I don't have any knowledge of neuroscience myself, but I am experimenting with this particular topic and can talk about how I am approaching the problem.
The approach I am using, is to use temporal memory to remember that a certain action in a certain context leads to a negative outcome. In my implementation I have separated the cells which represent actions into a second layer, distinct from the layer which does normal temporal memory on sensory input. And I have separated cells which represent reinforcement (positive or negative) into a third layer, distinct from the other two.
The second layer grows distal connections with cells in the first layer (versus cells in its own layer), and the third layer grows distal connections with cells in the second layer. In this way, the first layer represents the sensory context and predicts future sensory input, second layer represents motor commands in the current context and predicts next motor commands, and third layer represents the current reinforcement and can be used to predict the positivity/ negativity of an action in the current context.

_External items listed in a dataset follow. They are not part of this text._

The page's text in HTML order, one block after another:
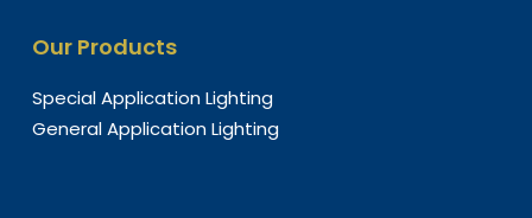
Our Products
Special Application Lighting
General Application Lighting
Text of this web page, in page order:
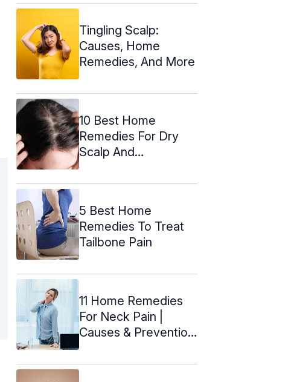
Tingling Scalp:
Causes, Home
Remedies, And More
10 Best Home
Remedies For Dry
Scalp And
5 Best Home
Remedies To Treat
Tailbone Pain
11 Home Remedies
For Neck Pain |
Causes & Prevention
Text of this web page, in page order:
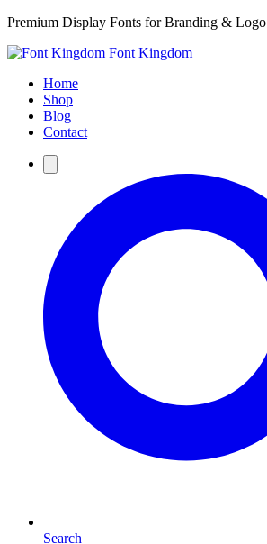
Premium Display Fonts for Branding & Logo
Font Kingdom
Home
Shop
Blog
Contact
Search
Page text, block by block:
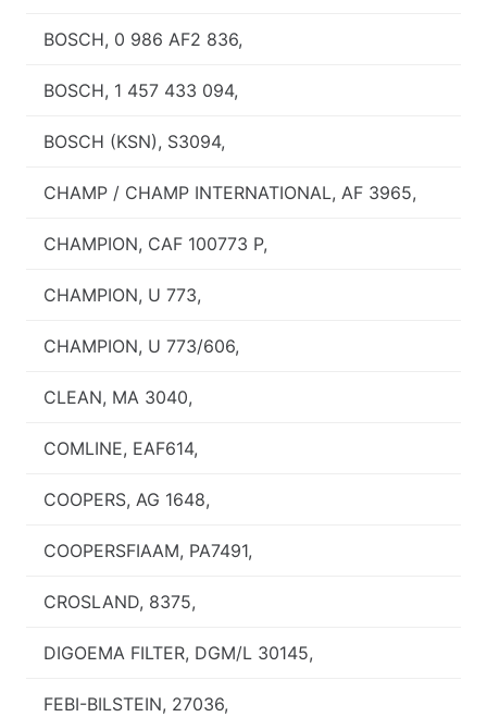
BOSCH, 0 986 AF2 836,
BOSCH, 1 457 433 094,
BOSCH (KSN), S3094,
CHAMP / CHAMP INTERNATIONAL, AF 3965,
CHAMPION, CAF 100773 P,
CHAMPION, U 773,
CHAMPION, U 773/606,
CLEAN, MA 3040,
COMLINE, EAF614,
COOPERS, AG 1648,
COOPERSFIAAM, PA7491,
CROSLAND, 8375,
DIGOEMA FILTER, DGM/L 30145,
FEBI-BILSTEIN, 27036,

This is certainly different than how it works in neuroscience. In particular, the only way to make "positivity/ negativity" predictions with the third layer is to manually activate columns representing motor commands in the second layer to predict how good or bad those motor commands might be in the current context. I'm sure neurscience will provide an elegant solution to this problem, but for now this is a relatively simple way to use pure high-order sequence memory to remember how good or bad something is.

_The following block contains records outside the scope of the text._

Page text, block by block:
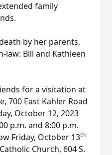
family
by her parents,
law: Bill and Kathleen
for a visitation at
700 East Kahler Road
October 12, 2023
p.m. and 8:00 p.m.
Friday, October 13th
Church, 604 S.

If you are not interested in motor commands being part of the system (i.e. if you just want a purely predictive implementation), you could do away with the second layer, and grow distal connections from the third layer to the first layer instead. This would eliminate the most biologically infeasible element of the design, but it could no longer be used to execute actions. It could be quite useful in an anomaly detection system, though, in which the system can not only identify anomalous input, but also learn how "bad" the anomaly is and predict it in the future -- for example, are we about to have minor latency, crippling latency, or is the server about to go down?